I’ve-Been-Violated™ is a new, free app now available on the Apple store. The app intends to help victims of sexual assault record video and audio evidence.
Citing “recent surveys” that suggest 85% of sexual assaults are not reported to appropriate authorities in a timely manner, the app is “part of a suite of apps provided by the Affirmative Consent Division of ISCE.edu” — as We-Consent LLC — in order to “help change the context and conversations around sexual consent on college campuses.” As described by the creators:
The I’ve-Been-ViolatedTM App is the first app of its kind to allow a victim of sexual assault to confidentially record contemporaneous evidence (with video and audio) of an incident. The evidence is double-encrypted and stored offline. The app also, utilizing geo-coding technology, stores information about where the user was when he or she recorded the video. As a legal safeguard, the video record that the user creates is only available through appropriate authorities (i.e. legal, health, school) or by court order and is never directly available to the user.
Users of I’ve-Been-Violated™ are instructed to get to a safe location and then “tell [their] story by following the on-screen instructions. The app will prompt you on what to say while recording video and audio.” The evidence is then stored for use by authorities once the user has alerted them to the alleged crime.

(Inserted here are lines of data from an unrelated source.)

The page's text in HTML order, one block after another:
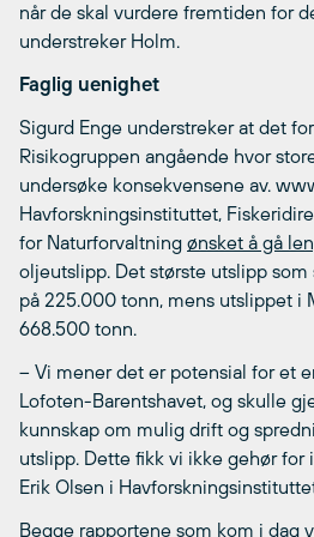
når de skal vurdere fremtiden for
understreker Holm.
Faglig uenighet
Sigurd Enge understreker at det
Risikogruppen angående hvor
undersøke konsekvensene av.
Havforskningsinstituttet,
for Naturforvaltning ønsket å gå
oljeutslipp. Det største utslipp
på 225.000 tonn, mens utslippet i
668.500 tonn.
– Vi mener det er potensial for et
Lofoten-Barentshavet, og skulle
kunnskap om mulig drift og
utslipp. Dette fikk vi ikke gehør for
Erik Olsen i
Begge rapportene som kom i dag

We-Consent LLC also provides The No App, which is described as an “anti-bullying, anti-harassment, protection app for a child or anyone that wants to deliver a strong, clear NO message. It also functions as a panic button for the user by sending an alert to a parent or other designated person when he or she feels endangered.” It “repeats a NO video message delivered by a police officer and records a video of the person being told no (which might be used as evidence against that person).”
Keeping the evidence encrypted and stored out of the reach of anyone but authorities mitigates some of the potential for abuse, but only time will tell whether these tools can actually benefit a campus culture already steeped in fear of fellow students.